The HFCS industry is dominated by five companies: Archer Daniels Midland (ADM) Company, Tate and Lyle, Cargill, Corn Products Company (CPC) International and American Maize. This industry is highly concentrated by large grain merchandising firms who are vertically integrated because they own grain-handling assets such as grain elevators, rail cars and barges.
Exports and Imports
U.S. exports of refined sugar (beet + cane) totaled 136,000 metric tons (MT) in 2009. Mexico and Canada were the top destinations for U.S. sugar. (ERS 2010)
The United States is the world’s largest importer of refined sugar. From 1980 to 2004, the nation imported an average of 2.5 million tons. However, U.S. sugar imports have declined significantly compared to import levels prior to 1980, which averaged 5.3 million tons from 1960 to 1979. Imports totaled 2.3 million MT in 2009. Mexico supplies more than 30 percent of the sugar imported into the United States, followed by Guatemala and Canada. (ERS 2010)
Outlook
U.S. sugar producers and processors face increasing import competition. No duties or restraints remain in effect for either Mexican sugar shipments to the United States or U.S. HFCS shipments to Mexico. In addition, Mexico’s over-quota tariff on U.S. sugar was eliminated, as required by the North American Free Trade Agreement (NAFTA).
Sugar imports will likely increase as a result of other free trade agreements, such as the Dominican Republic and Central American Free Trade Agreement (DR/CAFTA). The Doha round of the World Trade Organization's multilateral trade negotiations could also eventually result in more foreign sugar gaining access to the U.S. market.
The 2008 Farm Bill creates a program to divert sugar into ethanol production if government stocks are likely to accumulate. The Food and Ag Policy Research Institute at the University of Missouri (2009) says no sugar will be used for ethanol production unless sugar supplies are unusually large or sugar demand is unusually weak.
Sources
Brester, G. and M.A. Boland, “The Rocky Mountain Sugar Growers Cooperative: Sweet or Sugar-Coated Visions of the Future,” Review of Agricultural Economics, 2004.

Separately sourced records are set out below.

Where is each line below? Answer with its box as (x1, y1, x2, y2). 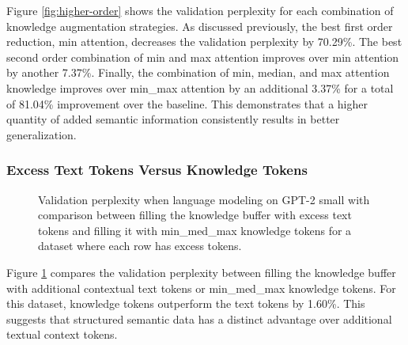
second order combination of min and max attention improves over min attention (6, 48, 399, 65)
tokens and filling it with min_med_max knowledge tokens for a (38, 222, 352, 238)
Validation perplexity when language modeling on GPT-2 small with (38, 191, 370, 207)
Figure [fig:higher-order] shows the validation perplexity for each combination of (6, 2, 394, 18)
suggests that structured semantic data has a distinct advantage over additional (6, 310, 392, 327)
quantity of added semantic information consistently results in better (6, 111, 340, 127)
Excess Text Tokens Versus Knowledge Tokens (6, 160, 308, 180)
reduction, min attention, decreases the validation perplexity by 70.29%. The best (6, 33, 402, 50)
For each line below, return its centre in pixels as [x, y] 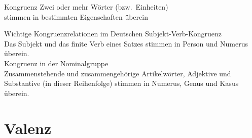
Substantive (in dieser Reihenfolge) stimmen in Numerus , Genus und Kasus [121, 83]
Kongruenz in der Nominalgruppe [56, 63]
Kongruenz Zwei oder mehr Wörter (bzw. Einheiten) [86, 7]
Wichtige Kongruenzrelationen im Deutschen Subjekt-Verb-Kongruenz [113, 34]
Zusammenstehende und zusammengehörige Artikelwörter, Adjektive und [118, 73]
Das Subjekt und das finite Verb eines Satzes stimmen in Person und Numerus [126, 43]
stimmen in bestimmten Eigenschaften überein [76, 16]
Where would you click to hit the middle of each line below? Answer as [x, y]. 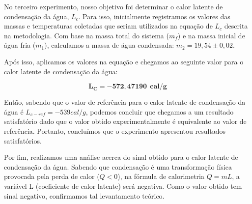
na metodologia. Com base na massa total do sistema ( [86, 35]
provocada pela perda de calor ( [52, 176]
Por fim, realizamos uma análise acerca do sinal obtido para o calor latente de [121, 157]
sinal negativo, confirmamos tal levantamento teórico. [84, 195]
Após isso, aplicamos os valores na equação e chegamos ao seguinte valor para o [124, 61]
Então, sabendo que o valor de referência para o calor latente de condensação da [125, 102]
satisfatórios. [23, 140]
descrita [236, 26]
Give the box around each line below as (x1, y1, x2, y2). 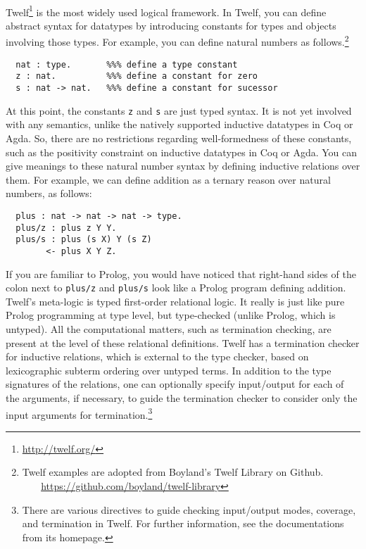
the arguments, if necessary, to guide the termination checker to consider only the (6, 390, 358, 405)
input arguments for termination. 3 (6, 405, 153, 422)
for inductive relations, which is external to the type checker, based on (6, 349, 309, 364)
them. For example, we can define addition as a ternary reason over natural (6, 172, 331, 187)
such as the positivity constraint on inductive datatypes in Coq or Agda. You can (6, 144, 358, 159)
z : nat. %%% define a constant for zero (15, 71, 258, 82)
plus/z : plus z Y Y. (15, 222, 117, 233)
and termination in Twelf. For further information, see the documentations (22, 516, 344, 531)

Crop Production 2010 Summary, National Ag Statistics Service, USDA, 2011.
Global Agricultural Trade System (GATS), Foreign Ag Service, USDA, 2010.
Hueth, B. and T. Melkonyan, “Quality Measurement and Contract Design: Lessons from the North American Sugar Beet Industry,” University of Wisconsin, 2004 - This paper examines contracts used in the U.S. sugarbeet industry. The authors found that processors use different quality measures to determine contract payments to growers.
Sugar, U.S. Baseline Briefing Book, Food and Ag Policy Research Institute (FAPRI), University of Missouri, 2011.
Sugars and Sweeteners, Economic Research Service (ERS), USDA.
Sugar and Sweeteners Outlook, ERS, USDA.
Sugar and Sweeteners Yearbook 2008, ERS, USDA, 2009.